Transfer RNA (tRNA) is a class of short-chain, non-coding ribonucleic acid (RNA) molecules in which each variety attaches to and transfers a specific amino acid to a polypeptide chain at the ribosomal site of protein synthesis during translation. As non-coding RNA, tRNA itself is not translated into a protein, but it does serve to transport amino acids for incorporation into proteins, using the chemical blueprint for the protein product provided by messenger RNA (mRNA), as derived from the DNA genes. Transfer RNA often is small, only about 74-79 nucleotides.
Each tRNA transports only one particular amino acid. This tRNA binds on one end to a specific codon (three-base region) in the mRNA and binds on the other end to the amino acid specified by that codon. As a result, it places that amino acid in the correct sequence in the growing polypeptide according to the template (sequence of nucleotides) provided by the mRNA (Alberts et al. 1989).
The intricacy and complex coordination of the process of building a protein utilizing tRNA is striking. The mechanism is dependent on each tRNA binding with each amino acid to have a precise three-dimensional structure, requires a pairing up of the tRNA anticodon with the mRNA codon, and is dependent on specific enzymes for linking each amino acid with the necessary tRNA, among other precise structures and processes.
A protein is a complex, high-molecular mass organic compound comprising amino acids joined together in chains. The site of protein synthesis is the ribosome. It is here that messenger RNA's (mRNA) provide the code for linking amino acids together to form new proteins and where transfer RNAs (tRNA) transfer specific amino acids to the growing polypeptide chain during the translation of the mRNA into a protein. The chemical blueprint for the protein product is provided by the mRNA.

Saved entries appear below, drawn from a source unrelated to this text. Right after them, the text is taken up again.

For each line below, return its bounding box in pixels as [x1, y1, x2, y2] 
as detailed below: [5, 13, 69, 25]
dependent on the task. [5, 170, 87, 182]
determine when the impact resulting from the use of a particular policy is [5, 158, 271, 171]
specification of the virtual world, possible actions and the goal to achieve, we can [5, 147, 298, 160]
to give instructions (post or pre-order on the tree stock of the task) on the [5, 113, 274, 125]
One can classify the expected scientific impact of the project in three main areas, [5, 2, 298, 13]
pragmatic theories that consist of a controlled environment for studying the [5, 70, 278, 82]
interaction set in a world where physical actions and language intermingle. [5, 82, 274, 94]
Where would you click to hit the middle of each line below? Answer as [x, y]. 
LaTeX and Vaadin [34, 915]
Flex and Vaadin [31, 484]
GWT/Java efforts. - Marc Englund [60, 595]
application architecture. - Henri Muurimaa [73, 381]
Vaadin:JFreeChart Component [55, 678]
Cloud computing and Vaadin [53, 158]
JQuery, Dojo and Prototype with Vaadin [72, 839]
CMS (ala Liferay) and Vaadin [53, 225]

Transfer RNA has a 3' terminal site for the amino acid attachment. The amino acid covalently links by its carboxyl end to this 3' end. This covalent linkage is catalyzed by enzymes called aminoacyl tRNA synthetases, with a different enzyme for each amino acid (Alberts et al. 1989). The particular synthetase enzyme couples the amino acid to the appropriate tRNA molecule.

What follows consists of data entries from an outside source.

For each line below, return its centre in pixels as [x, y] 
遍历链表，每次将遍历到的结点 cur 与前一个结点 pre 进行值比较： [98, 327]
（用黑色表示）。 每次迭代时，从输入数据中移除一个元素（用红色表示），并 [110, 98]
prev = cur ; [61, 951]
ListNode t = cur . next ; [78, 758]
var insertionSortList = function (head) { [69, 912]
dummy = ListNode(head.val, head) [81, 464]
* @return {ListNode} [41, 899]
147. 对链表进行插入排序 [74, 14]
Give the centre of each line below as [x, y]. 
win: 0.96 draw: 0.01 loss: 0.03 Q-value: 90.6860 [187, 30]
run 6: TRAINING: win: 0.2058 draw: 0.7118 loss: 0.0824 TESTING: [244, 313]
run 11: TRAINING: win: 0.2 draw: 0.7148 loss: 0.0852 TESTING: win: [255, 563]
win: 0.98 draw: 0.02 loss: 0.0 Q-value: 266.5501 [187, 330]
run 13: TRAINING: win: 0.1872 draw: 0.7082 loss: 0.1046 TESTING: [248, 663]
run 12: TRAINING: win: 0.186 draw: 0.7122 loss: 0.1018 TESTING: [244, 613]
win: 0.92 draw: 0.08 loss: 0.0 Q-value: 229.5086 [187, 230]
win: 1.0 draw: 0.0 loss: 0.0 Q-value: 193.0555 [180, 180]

The tRNA also contains a three base region called the anticodon that can base pair to the corresponding three base codon region on mRNA. Each type of tRNA molecule can be attached to only one type of amino acid; however, because the genetic code contains multiple codons that specify the same amino acid, tRNA molecules bearing different anticodons may carry the same amino acid. Most amino acids have several tRNAs with which they can bind.

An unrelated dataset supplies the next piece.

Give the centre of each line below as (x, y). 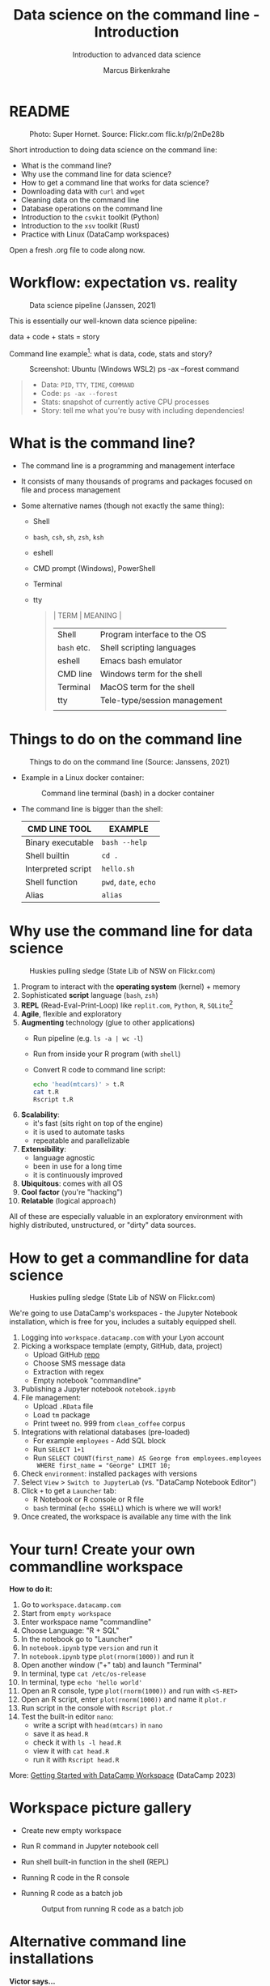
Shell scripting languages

The linkage of the tRNA to a specific codon of mRNA and the linkage of the tRNA to a specific amino acid results in the amino acid being placed in the appropriate place in the growing polypeptide chain.
The linkage of the tRNA-amino acid at the carboxyl end of the amino acid is a high-energy linkage and thus the amino acid is "activated" so that it can react readily with the amino group of the next amino acid to be added in the sequence, forming a peptide bond.
Transfer RNA has primary structure, secondary structure (usually visualized as the cloverleaf structure), and tertiary structure. (All tRNAs have a similar L-shaped 3D structure that allows them to fit into the P and A sites of the ribosome.)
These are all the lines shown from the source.